Issue 1 – It’s a Bus Network

By a ‘bus’ network we mean all adaptors are sharing the same physical connecting wire. This means that, if one pair of devices are communicating, all other devices must stop and wait until the bus is clear before transmitting. Wireless systems work in the same way and this is one of the main reasons they are inherently slower than normal wired ethernet systems. Like wireless the more devices are active on the system, the slower everything gets.

Issue 2 – Power Cables, Plugs & Sockets Aren’t Designed For Data

Have you ever noticed how power connectors use big, fat terminals and screw connections while data cables use tiny, cold welded terminals? There’s a reason for this…

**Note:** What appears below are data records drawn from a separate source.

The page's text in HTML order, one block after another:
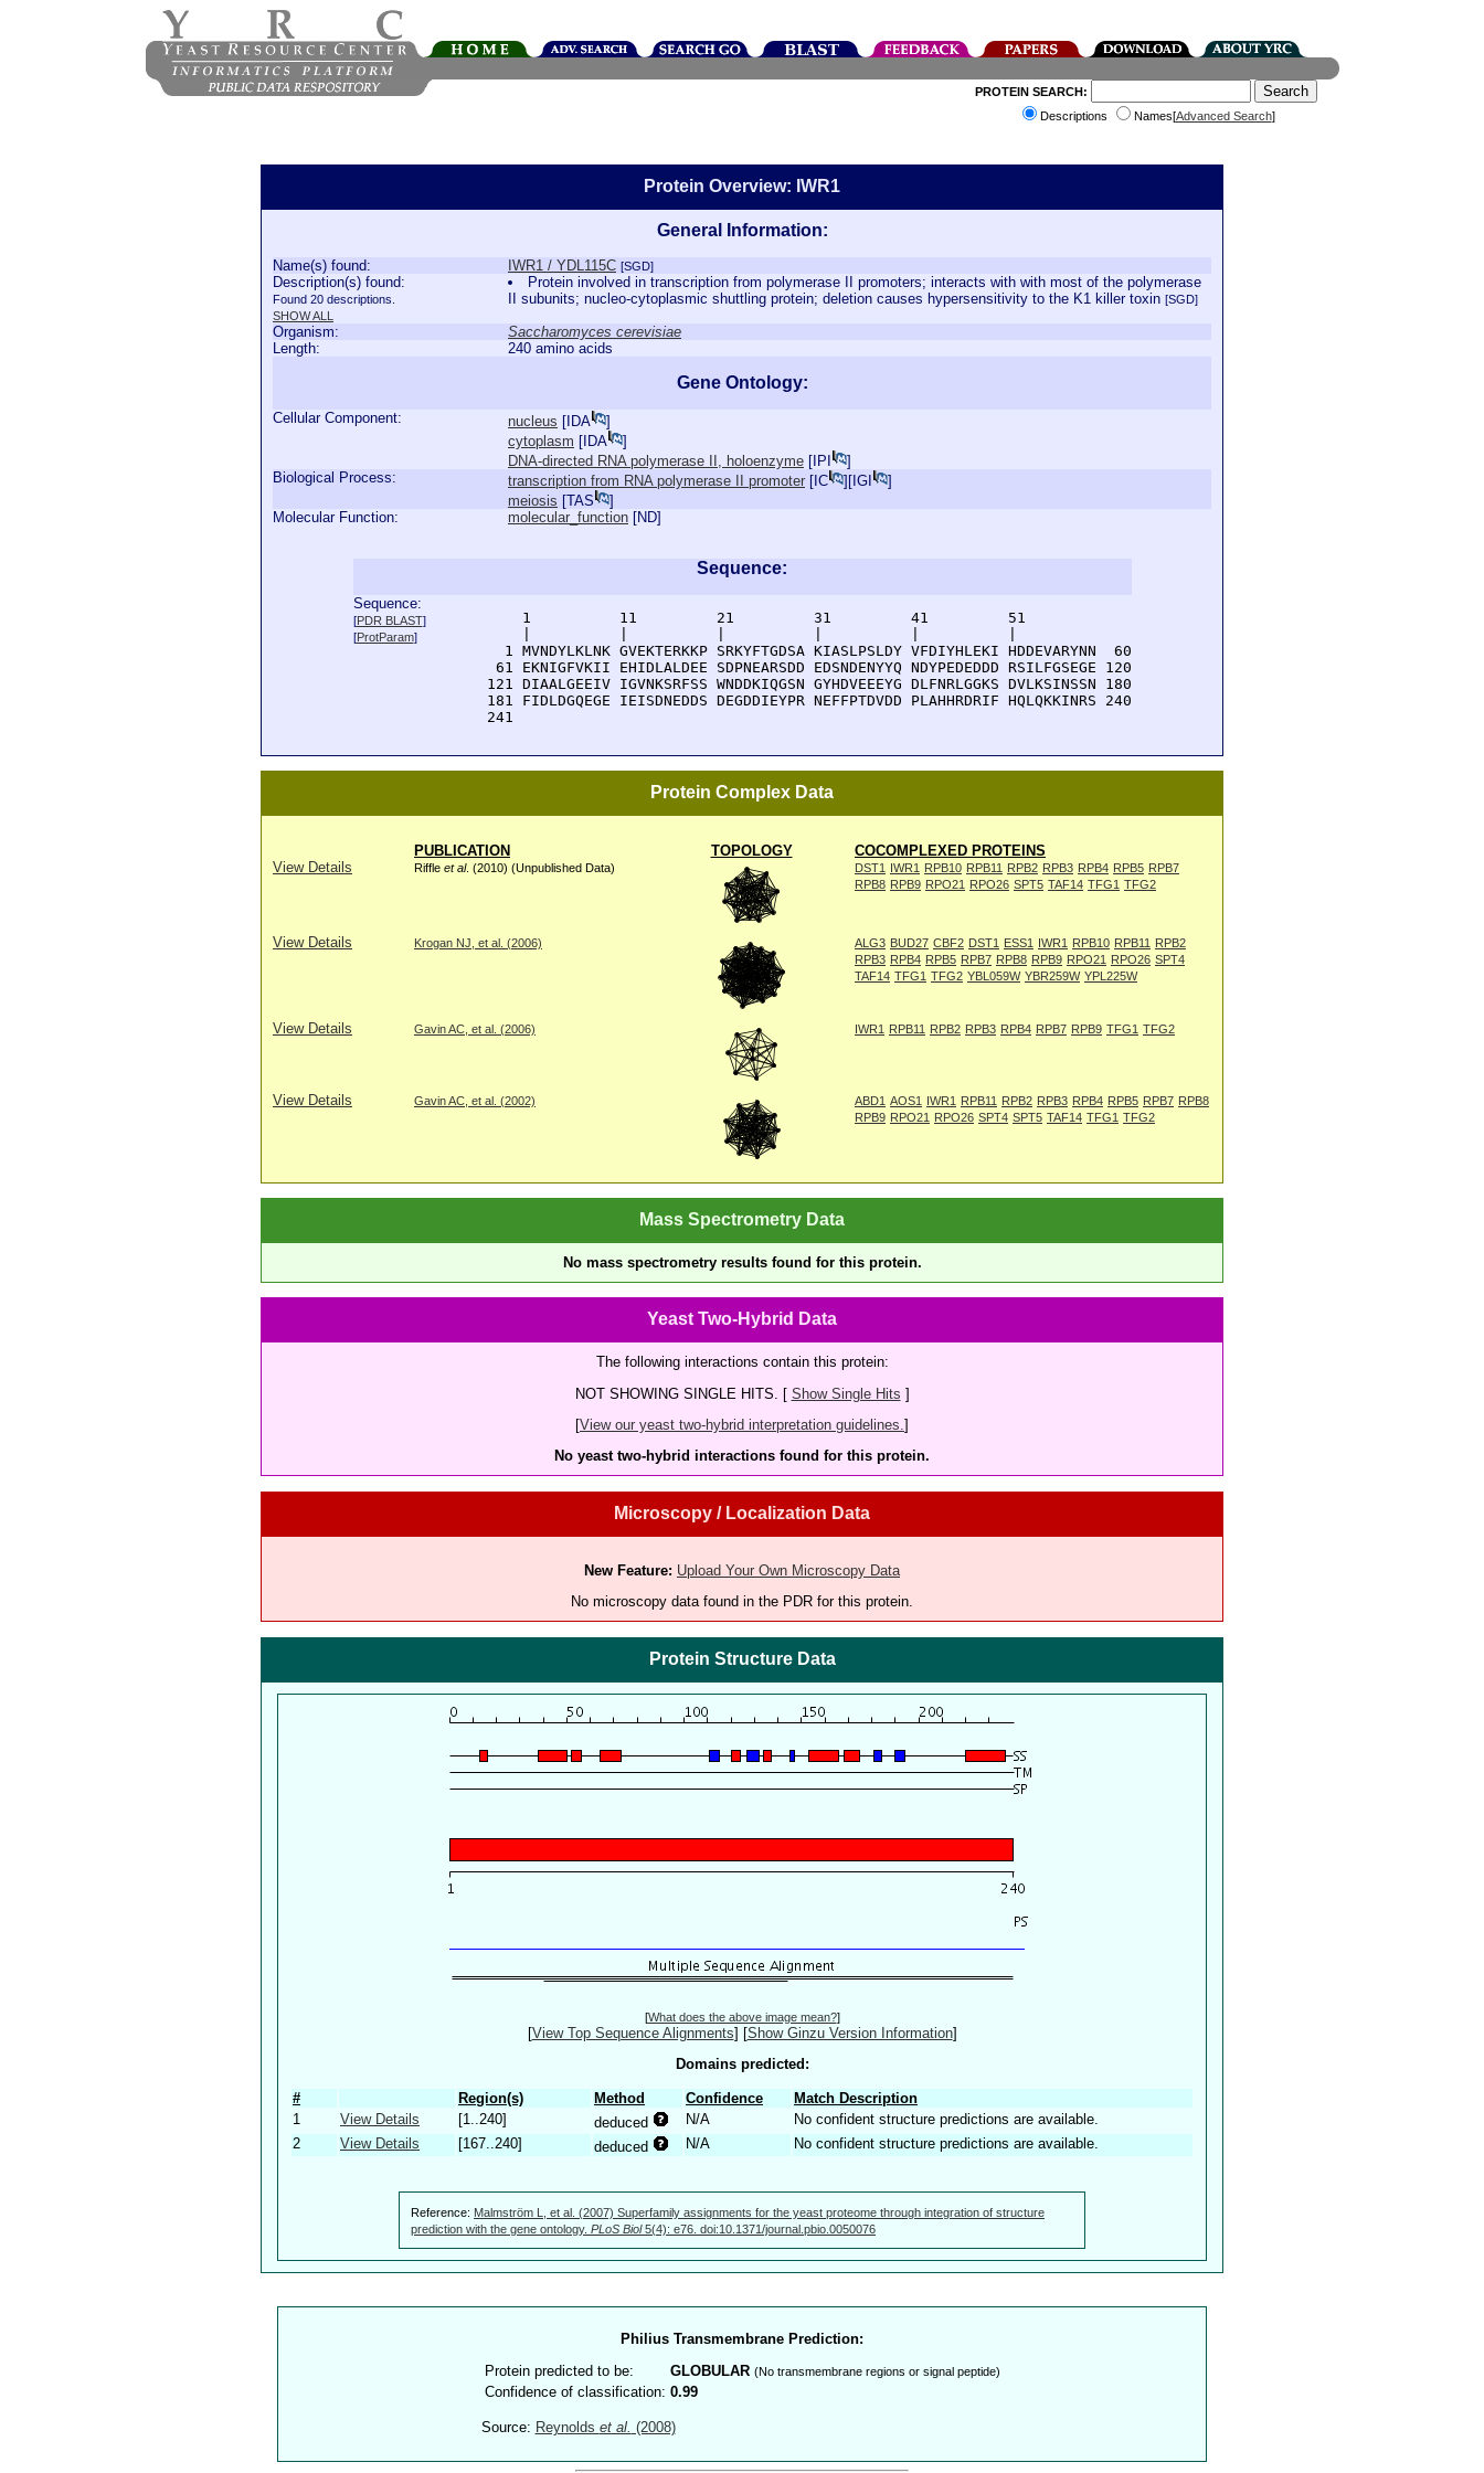
PROTEIN SEARCH:
Descriptions
Names[Advanced Search]
Protein Overview: IWR1
General Information:
Name(s) found: IWR1 / YDL115C [SGD]
Description(s) found:
Found 20 descriptions.
SHOW ALL
Protein involved in transcription from polymerase II promoters; interacts with with most of the polymerase
II subunits; nucleo-cytoplasmic shuttling protein; deletion causes hypersensitivity to the K1 killer toxin [SGD]
Organism:
Saccharomyces cerevisiae
Length:
240 amino acids
Gene Ontology:
Cellular Component: nucleus [ IDA
]
cytoplasm [ IDA
]
DNA-directed RNA polymerase II, holoenzyme [ IPI
]
Biological Process:
transcription from RNA polymerase II promoter [ IC ][ IGI
]
meiosis [TAS
]
Molecular Function:
molecular_function [ND]
Sequence:
Sequence:
[PDR BLAST]
[ProtParam]
      1          11         21         31         41         51
    1 MVNDYLKLNK GVEKTERKKP SRKYFTGDSA KIASLPSLDY VFDIYHLEKI HDDEVARYNN  60
   61 EKNIGFVKII EHIDLALDEE SDPNEARSDD EDSNDENYYQ NDYPEDEDDD RSILFGSEGE 120
  121 DIAALGEEIV IGVNKSRFSS WNDDKIQGSN GYHDVEEEYG DLFNRLGGKS DVLKSINSSN 180
  181 FIDLDGQEGE IEISDNEDDS DEGDDIEYPR NEFFPTDVDD PLAHHRDRIF HQLQKKINRS 240
  241
Protein Complex Data
PUBLICATION TOPOLOGY
COCOMPLEXED PROTEINS
View Details
Riffle et al. (2010) (Unpublished Data) DST1 IWR1 RPB10 RPB11 RPB2 RPB3 RPB4 RPB5 RPB7
RPB8 RPB9 RPO21 RPO26 SPT5 TAF14 TFG1 TFG2
View Details Krogan NJ, et al. (2006) ALG3 BUD27 CBF2 DST1 ESS1 IWR1 RPB10 RPB11 RPB2
RPB3 RPB4 RPB5 RPB7 RPB8 RPB9 RPO21 RPO26 SPT4
TAF14 TFG1 TFG2 YBL059W YBR259W YPL225W
View Details Gavin AC, et al. (2006) IWR1 RPB11 RPB2 RPB3 RPB4 RPB7 RPB9 TFG1 TFG2
View Details Gavin AC, et al. (2002) ABD1 AOS1 IWR1 RPB11 RPB2 RPB3 RPB4 RPB5 RPB7 RPB8
RPB9 RPO21 RPO26 SPT4 SPT5 TAF14 TFG1 TFG2
Mass Spectrometry Data
No mass spectrometry results found for this protein.
Yeast Two-Hybrid Data
The following interactions contain this protein:
NOT SHOWING SINGLE HITS. [ Show Single Hits ]
[View our yeast two-hybrid interpretation guidelines. ]
No yeast two-hybrid interactions found for this protein.
Microscopy / Localization Data
New Feature: Upload Your Own Microscopy Data
No microscopy data found in the PDR for this protein.
Protein Structure Data
[What does the above image mean?]
[View Top Sequence Alignments] [Show Ginzu Version Information]
Domains predicted:
# Region(s) Method Confidence
Match Description
1
View Details [1..240] deduced N/A
No confident structure predictions are available.
2
View Details [167..240] deduced N/A No confident structure predictions are available.
Reference: Malmström L, et al. (2007) Superfamily assignments for the yeast proteome through integration of structure
prediction with the gene ontology. PLoS Biol5(4): e76. doi:10.1371/journal.pbio.0050076
Philius Transmembrane Prediction:
Protein predicted to be:
GLOBULAR (No transmembrane regions or signal peptide)
Confidence of classification: 0.99
Source: Reynolds et al. (2008)

A power system has one mission – to deliver large amounts of power (voltage x current) at slow speed (50Hz). To do that the connectors need a large surface area to keep resistance (ad power loss) low and use screw terminals so that they can be terminated quickly.

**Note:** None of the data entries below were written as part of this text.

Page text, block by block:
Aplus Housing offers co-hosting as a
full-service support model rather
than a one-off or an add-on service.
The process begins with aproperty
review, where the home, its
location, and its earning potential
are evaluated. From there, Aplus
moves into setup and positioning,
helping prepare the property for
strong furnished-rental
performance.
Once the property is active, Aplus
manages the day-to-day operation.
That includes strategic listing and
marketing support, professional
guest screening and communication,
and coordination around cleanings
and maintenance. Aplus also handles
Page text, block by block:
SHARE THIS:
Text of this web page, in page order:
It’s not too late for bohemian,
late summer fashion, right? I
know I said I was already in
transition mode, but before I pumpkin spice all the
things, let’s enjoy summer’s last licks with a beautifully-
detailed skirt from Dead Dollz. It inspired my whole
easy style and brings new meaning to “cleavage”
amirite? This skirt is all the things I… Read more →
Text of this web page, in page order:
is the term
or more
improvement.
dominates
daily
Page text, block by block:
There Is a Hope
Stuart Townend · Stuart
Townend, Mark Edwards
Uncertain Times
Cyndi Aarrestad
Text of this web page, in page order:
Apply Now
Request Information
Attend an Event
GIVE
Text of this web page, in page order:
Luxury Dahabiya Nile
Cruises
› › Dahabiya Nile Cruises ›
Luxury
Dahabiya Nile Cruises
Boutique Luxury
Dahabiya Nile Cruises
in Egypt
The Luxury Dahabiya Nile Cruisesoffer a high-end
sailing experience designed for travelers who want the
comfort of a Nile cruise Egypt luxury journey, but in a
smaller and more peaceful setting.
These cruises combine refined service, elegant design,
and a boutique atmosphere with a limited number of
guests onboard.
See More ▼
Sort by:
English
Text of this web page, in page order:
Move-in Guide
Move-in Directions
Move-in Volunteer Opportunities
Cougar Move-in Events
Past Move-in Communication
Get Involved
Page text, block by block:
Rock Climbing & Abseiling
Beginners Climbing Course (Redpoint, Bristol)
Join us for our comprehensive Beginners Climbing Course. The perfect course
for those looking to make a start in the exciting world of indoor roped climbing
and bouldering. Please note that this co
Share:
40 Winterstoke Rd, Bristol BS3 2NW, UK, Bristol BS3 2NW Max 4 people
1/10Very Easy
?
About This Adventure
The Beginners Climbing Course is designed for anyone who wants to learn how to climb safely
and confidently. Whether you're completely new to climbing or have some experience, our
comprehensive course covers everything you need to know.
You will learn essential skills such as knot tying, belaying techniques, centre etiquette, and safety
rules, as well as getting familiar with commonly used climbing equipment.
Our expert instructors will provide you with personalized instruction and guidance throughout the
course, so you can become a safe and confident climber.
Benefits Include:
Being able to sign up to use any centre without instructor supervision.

A data system carries virtually no power, just voltage changing from positive to negative and vice versa to represent the ‘ones’ and ‘zeros’ of the data. The voltage needs to change up and down very quickly, often in the order of millions of times a second, millions of times faster than AC power changes from positive to negative.

To ensure data is not corrupted through connectors, and the connections do not corrode, data cables use IDC (insulation displacement connections) or cold-weld technology. Power connectors don’t use this type of connectivity and are prone to oxidisation and other corrosion that can / will corrupt high speed signals like data. Expect an EoP system to degrade over time with this oxidisation.

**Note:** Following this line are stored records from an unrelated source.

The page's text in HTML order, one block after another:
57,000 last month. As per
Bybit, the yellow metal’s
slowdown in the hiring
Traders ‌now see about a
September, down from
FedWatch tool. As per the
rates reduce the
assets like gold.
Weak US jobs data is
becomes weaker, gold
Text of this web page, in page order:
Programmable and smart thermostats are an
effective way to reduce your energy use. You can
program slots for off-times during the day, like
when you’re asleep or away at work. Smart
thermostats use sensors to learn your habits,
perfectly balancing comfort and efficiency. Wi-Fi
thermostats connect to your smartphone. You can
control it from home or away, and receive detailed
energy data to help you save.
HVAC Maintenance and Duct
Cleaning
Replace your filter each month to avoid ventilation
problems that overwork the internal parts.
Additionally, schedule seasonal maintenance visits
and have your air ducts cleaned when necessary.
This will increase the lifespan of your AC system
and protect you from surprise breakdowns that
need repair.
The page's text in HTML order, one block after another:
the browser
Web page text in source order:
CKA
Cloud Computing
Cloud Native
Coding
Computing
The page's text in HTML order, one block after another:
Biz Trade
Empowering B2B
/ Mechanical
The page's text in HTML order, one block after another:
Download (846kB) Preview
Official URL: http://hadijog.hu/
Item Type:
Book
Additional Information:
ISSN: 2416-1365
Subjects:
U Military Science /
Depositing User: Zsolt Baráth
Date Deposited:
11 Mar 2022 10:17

Issue 3 – Filtering Devices

It’s not uncommon for modern devices such as TVs to include mains filtering so that they do not ‘pollute’ the power system they are connected to. This may include filtering within the device at the power socket or ferrite rings moulded into the supplied power cable (those cylindrical bulges in the cable…). In addition, we also use filtered power supplies and power socket extensions for high-end audio and other systems to ensure high performance and reduce inter-device interference.

All of these devices, no matter how they achieve the filtering, are designed to remove high-frequency information from the power cabling. Since EoP signals are just that, high frequency information, these filters can stop an EoP system working at all or, more annoyingly, make it unreliable.

Issue 4 – EoP Interfering with Other Services

By modulating the power cabling around a home with high frequency electrical energy we are effectively creating a transmitter and antenna combination that can cause interference with services, such as, short-wave, FM and even DAB radio transmissions. It can also cause issues with marine, military and amateur radio operations, if they are close enough. While reported cases of this type of problem are rare, they do exist.

So, is EoP useful at all?

While there may be rare cases that EoP is the only option, it is, in this writer’s experience, best avoided. The extra effort and cost of running a Category cable is easily justified when compared to the cost of a couple of service calls to an unreliable EoP system. Not to mention the reduction of hassle for the home owner.